Table 2 Performance measures and metacognitive indices for deceptive questions, following an initial set of easy versus difficult questions (Exp. 2)

As in Experiment 1, the volunteering rate for the target questions was substantially higher after initially answering difficult questions (.49) than after initially answering easy questions (.33), F(1, 60) = 7.04, p < .001, η 2 p = .11. As before, we observed no difference in the estimated P rcs between the initially difficult group (.60) and the initially easy group (.62), t(30) = 0.9, p = .777, d = 0.33 (fit rate: 94 %). Once again, this implies that the effect of initial difficulty was mediated by confidence rather than by report criterion. Yet, the earlier-reported effect on mean confidence only approached statistical reliability. To resolve this puzzle, we examined whether the effect of initial question difficulty on confidence might be expressed as a distribution shift, affecting the proportion of answers that were assigned medium-to-high levels of confidence—presumably those answers that were actually considered by the participant as plausible candidates for volunteering. Operationally, we defined medium-to-high confidence answers as those with an assessed probability correct higher than one standard deviation below the mean P rc (assessed probability correct > .42). In line with the predicted effect of initial question difficulty on subjective confidence, and with its observed effect on volunteering rate, the proportion of such medium-to-high confidence answers was higher in the initially difficult group (.64) than in the initially easy group (.48), t(30) = 1.78, p = .09, d = 0.65 (significant by a one-tailed test).

The effect of initial question difficulty on confidence, and consequently on the volunteering rate, also affected free-report quantity performance, such that the proportion of correct volunteered answers (out of the total number of test questions) was higher for the initially difficult group (.17) than for the initially easy group (.11), F(1, 60) = 4.17, p = .046, η 2 p = .0.07. Free-report memory accuracy was numerically higher for the initially difficult group (.40) than for the initially easy group (.31), but this difference only approached statistical significance, F(1, 60) = 2.32, p = .133, η 2 p = .04; we observed no difference in points gained, F < 1, η 2 p = .01. Nevertheless, as is shown in Fig. 1b, when they were allowed the option of free report, the initially difficult group achieved a reliable gain in accuracy (.11), t(31) = 2.89, p = .007, d = 1.04, whereas the initially easy group did not (.01), t(31) = 0.34, p = .733, d = 0.12 [F(1, 62) = 3.75, p = .06, η 2 p = .06, for the interaction between report option (forced or free) and group]. The initially difficult group also exhibited a smaller decrease in quantity when utilizing the option of free report (.12) than did the initially easy group (.18), F(1, 62) = 6.21, p = .02, η 2 p = .09. Thus, under the difficult monitoring conditions of Experiment 2, the initially difficult group exhibited a quantity–accuracy trade-off similar to the one observed in Experiment 1, whereas the initially easy group not only paid a price in quantity, but also failed to improve at all in accuracy when exercising the free-report option.

General discussion

In the present study, we manipulated the difficulty of an initial set of questions and examined its effect on subsequent responding. The participants’ ability to answer the target questions (i.e., their forced-report proportions correct) was unaffected by initial question difficulty. However, the predicted metacognitive contrast effect was observed: When the target questions were preceded by a set of difficult rather than easy questions, the participants were more confident in their answers to the target questions, and hence were more likely to report them, thereby increasing the quantity of correct information that was volunteered (without a reduction in accuracy). Importantly, the higher volunteering rate and higher amount of correct freely reported information that we found after answering difficult questions was obtained whether or not confidence judgments were explicitly solicited, ruling out a demand characteristic interpretation that would attribute these findings to an artificially high correlation between the reported subjective measure and actual behavior.

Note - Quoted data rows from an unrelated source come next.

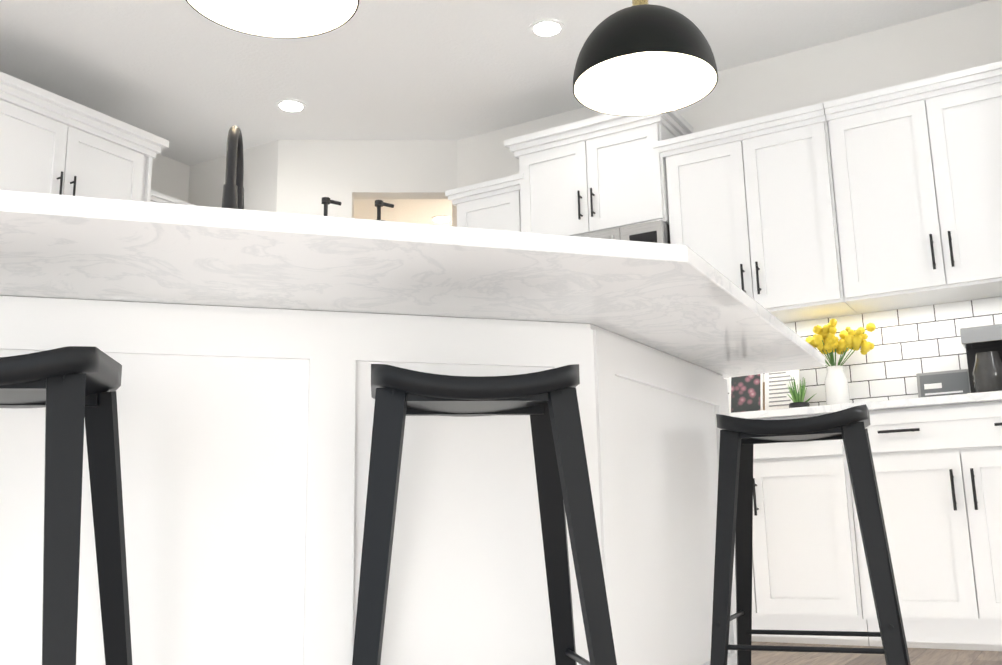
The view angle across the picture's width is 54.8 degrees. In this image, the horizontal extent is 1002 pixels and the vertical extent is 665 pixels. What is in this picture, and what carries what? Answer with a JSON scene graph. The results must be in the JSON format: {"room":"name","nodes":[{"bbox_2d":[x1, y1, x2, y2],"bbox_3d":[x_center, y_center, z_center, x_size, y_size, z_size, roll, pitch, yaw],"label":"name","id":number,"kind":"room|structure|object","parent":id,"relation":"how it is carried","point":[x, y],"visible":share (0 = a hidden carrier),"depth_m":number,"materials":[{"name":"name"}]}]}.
{"room":"kitchen","nodes":[
{"label":"kitchen","id":0,"kind":"room"},
{"bbox_2d":[0,0,988,225],"bbox_3d":[-0.366,-1.621,3.707,6.210,0.050,13.000,-8,-13,30],"label":"ceiling","id":1,"kind":"structure","parent":0,"point":[188,82],"depth_m":4.82,"materials":[{"name":"white paint"}]},
{"bbox_2d":[186,0,358,38],"bbox_3d":[-0.567,-1.323,2.441,0.425,1.034,0.425,-8,-13,30],"label":"pendant light","id":2,"kind":"object","parent":1,"relation":"hanging from","point":[285,19],"visible":1,"depth_m":2.52,"materials":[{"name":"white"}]},
{"bbox_2d":[275,99,306,112],"bbox_3d":[-1.154,-1.245,5.314,0.170,0.007,0.170,-8,-13,30],"label":"recessed light","id":3,"kind":"object","parent":1,"relation":"in","point":[291,105],"visible":1,"depth_m":5.30,"materials":[{"name":"white plastic"}]},
{"bbox_2d":[430,215,451,222],"bbox_3d":[-0.448,-0.853,7.289,0.170,0.007,0.170,-8,-13,30],"label":"recessed light","id":4,"kind":"object","parent":1,"relation":"in","point":[441,219],"visible":0.98,"depth_m":7.28,"materials":[{"name":"white"}]},
{"bbox_2d":[529,19,564,37],"bbox_3d":[0.216,-1.430,4.549,0.170,0.007,0.170,-8,-13,30],"label":"recessed light","id":5,"kind":"object","parent":1,"relation":"in","point":[546,28],"visible":1,"depth_m":4.54,"materials":[{"name":"white plastic"}]},
{"bbox_2d":[573,0,717,115],"bbox_3d":[0.415,-1.236,2.964,0.425,1.034,0.425,-8,-13,30],"label":"pendant light","id":6,"kind":"object","parent":1,"relation":"hanging from","point":[640,58],"visible":1,"depth_m":2.95,"materials":[{"name":"black metal"}]},
{"bbox_2d":[151,0,1001,226],"bbox_3d":[-0.359,-0.242,3.388,6.050,2.780,12.920,-8,-13,30],"label":"wall","id":7,"kind":"structure","parent":0,"point":[296,176],"depth_m":5.63,"materials":[{"name":"white paint"}]},
{"bbox_2d":[0,71,168,201],"bbox_3d":[-2.315,0.175,4.551,0.728,2.510,1.097,-8,-13,30],"label":"upper cabinet","id":8,"kind":"object","parent":7,"relation":"attached to","point":[51,143],"visible":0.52,"depth_m":4.60,"materials":[{"name":"white wood"}]},
{"bbox_2d":[150,190,195,205],"bbox_3d":[-2.464,-0.420,4.797,0.368,0.960,2.562,-8,-13,30],"label":"upper cabinet","id":9,"kind":"object","parent":7,"relation":"attached to","point":[155,196],"depth_m":5.47,"materials":[{"name":"white wood"}]},
{"bbox_2d":[445,61,1001,322],"bbox_3d":[1.010,-0.580,4.700,2.865,1.095,0.408,-8,-13,30],"label":"upper cabinets","id":10,"kind":"object","parent":7,"relation":"attached to","point":[885,199],"visible":0.81,"depth_m":4.33,"materials":[{"name":"white wood"}]},
{"bbox_2d":[578,220,669,243],"bbox_3d":[0.513,-0.253,4.912,0.797,0.430,0.452,-8,-13,30],"label":"microwave","id":11,"kind":"object","parent":10,"relation":"attached to","point":[657,231],"visible":0.02,"depth_m":4.66,"materials":[{"name":"silver metal"}]},
{"bbox_2d":[723,296,1001,405],"bbox_3d":[1.128,0.225,4.711,2.893,0.478,0.010,-8,-13,30],"label":"backsplash","id":12,"kind":"structure","parent":7,"relation":"attached to","point":[909,344],"depth_m":4.33,"materials":[{"name":"tile"}]},
{"bbox_2d":[751,641,1001,664],"bbox_3d":[-0.310,1.150,3.136,6.210,0.050,13.000,-8,-13,30],"label":"floor","id":13,"kind":"structure","parent":0,"point":[923,656],"depth_m":3.42,"materials":[{"name":"brown wood"}]},
{"bbox_2d":[0,346,131,664],"bbox_3d":[-0.778,0.399,1.406,0.432,0.742,0.432,1,-12,-8],"label":"stool","id":14,"kind":"object","parent":13,"relation":"on","point":[70,388],"visible":1,"depth_m":1.38,"materials":[{"name":"black wood"}]},
{"bbox_2d":[0,296,736,664],"bbox_3d":[-0.545,0.499,2.378,1.723,0.928,2.114,-8,-13,30],"label":"kitchen island","id":15,"kind":"object","parent":13,"relation":"on","point":[214,464],"depth_m":1.87,"materials":[{"name":"white wood"}]},
{"bbox_2d":[0,190,825,377],"bbox_3d":[-0.516,0.013,2.258,2.090,0.030,2.539,-8,-13,30],"label":"island countertop","id":16,"kind":"structure","parent":15,"relation":"on","point":[685,303],"depth_m":1.65,"materials":[{"name":"stone"}]},
{"bbox_2d":[221,125,243,208],"bbox_3d":[-0.555,-0.248,1.978,0.149,0.370,0.186,-8,-13,30],"label":"faucet","id":17,"kind":"object","parent":16,"relation":"on","point":[233,193],"visible":0.52,"depth_m":1.93,"materials":[{"name":"black metal"}]},
{"bbox_3d":[-0.296,-0.085,1.913,0.236,0.013,0.227,-8,-13,30],"label":"soap tray","id":18,"kind":"object","parent":16,"relation":"on","visible":0},
{"bbox_2d":[321,197,340,215],"bbox_3d":[-0.350,-0.178,1.921,0.067,0.186,0.067,-8,-13,30],"label":"soap bottle","id":19,"kind":"object","parent":18,"relation":"on","point":[326,201],"visible":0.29,"depth_m":1.93,"materials":[{"name":"black ceramic"}]},
{"bbox_2d":[375,200,393,220],"bbox_3d":[-0.246,-0.175,1.943,0.067,0.186,0.067,-8,-13,30],"label":"soap bottle","id":20,"kind":"object","parent":18,"relation":"on","point":[379,204],"visible":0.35,"depth_m":1.96,"materials":[{"name":"black ceramic"}]},
{"bbox_2d":[352,364,616,664],"bbox_3d":[-0.044,0.433,1.646,0.432,0.742,0.432,0,-12,-7],"label":"stool","id":21,"kind":"object","parent":13,"relation":"on","point":[546,401],"visible":1,"depth_m":1.58,"materials":[{"name":"black wood"}]},
{"bbox_2d":[710,404,910,664],"bbox_3d":[0.745,0.566,2.367,0.432,0.742,0.432,-6,-13,22],"label":"stool","id":22,"kind":"object","parent":13,"relation":"on","point":[739,437],"visible":1,"depth_m":2.31,"materials":[{"name":"black wood"}]},
{"bbox_2d":[752,415,882,646],"bbox_3d":[1.208,0.851,4.189,0.883,0.900,0.598,-8,-13,30],"label":"base cabinet","id":23,"kind":"object","parent":13,"relation":"on","point":[810,569],"depth_m":3.85,"materials":[{"name":"white wood"}]},
{"bbox_2d":[868,401,1001,650],"bbox_3d":[1.839,0.763,3.821,0.885,0.900,0.598,-8,-13,30],"label":"base cabinet","id":24,"kind":"object","parent":13,"relation":"on","point":[938,470],"depth_m":3.60,"materials":[{"name":"white wood"}]},
{"bbox_2d":[729,391,1001,419],"bbox_3d":[0.967,0.424,4.398,2.883,0.030,0.633,-8,-13,30],"label":"countertop","id":25,"kind":"structure","parent":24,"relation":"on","point":[901,403],"depth_m":3.75,"materials":[{"name":"stone"}]},
{"bbox_2d":[729,369,799,412],"bbox_3d":[1.204,0.276,4.473,0.330,0.279,0.175,-8,-13,30],"label":"cookbook","id":26,"kind":"object","parent":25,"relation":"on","point":[753,393],"visible":0.58,"depth_m":4.51,"materials":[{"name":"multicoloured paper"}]},
{"bbox_2d":[788,377,813,407],"bbox_3d":[1.315,0.278,4.236,0.124,0.175,0.118,-8,-13,30],"label":"potted plant","id":27,"kind":"object","parent":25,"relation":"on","point":[798,399],"visible":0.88,"depth_m":4.23,"materials":[{"name":"green plant"}]},
{"bbox_2d":[805,319,875,404],"bbox_3d":[1.497,0.158,4.318,0.371,0.436,0.218,-8,-13,30],"label":"vase","id":28,"kind":"object","parent":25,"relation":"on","point":[825,341],"visible":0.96,"depth_m":4.29,"materials":[{"name":"white ceramic"}]},
{"bbox_2d":[916,369,970,397],"bbox_3d":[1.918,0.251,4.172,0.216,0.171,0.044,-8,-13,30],"label":"toaster","id":29,"kind":"object","parent":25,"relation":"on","point":[944,383],"visible":0.62,"depth_m":4.17,"materials":[{"name":"grey metal"}]},
{"bbox_2d":[960,324,1001,393],"bbox_3d":[2.045,0.117,3.923,0.280,0.335,0.270,-8,-13,30],"label":"coffee maker","id":30,"kind":"object","parent":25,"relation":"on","point":[982,345],"visible":0.69,"depth_m":3.87,"materials":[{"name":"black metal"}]}
]}

A plausible interpretation for the higher volunteering rate and free-report quantity among the participants in the initially-difficult group is that, after volunteering fewer answers in the first stage than the participants in the initially-easy group, they compensated by volunteering more answers in the following stage. Alternatively, due to the greater difficulty of the test in the initially difficult group, these participants may have set a more liberal report criterion to begin with, which remained stable even after the questions became easier. To discount such criterion-based hypotheses, we estimated the report criterion used on the intermediate-difficulty items on the basis of the confidence ratings and volunteering decisions, and we found that the criteria did not differ between the two groups. One should note, however, that the confidence ratings used to estimate the report criterion might themselves have been biased by criterion placement. Distinguishing between effects on “true” subjective confidence versus effects on the mapping between subjective confidence and confidence ratings is notoriously difficult (for a related discussion, see Goldsmith, 2011; Higham, 2011). Thus, the present findings cannot be treated as definitive evidence for a metacognitive contrast effect.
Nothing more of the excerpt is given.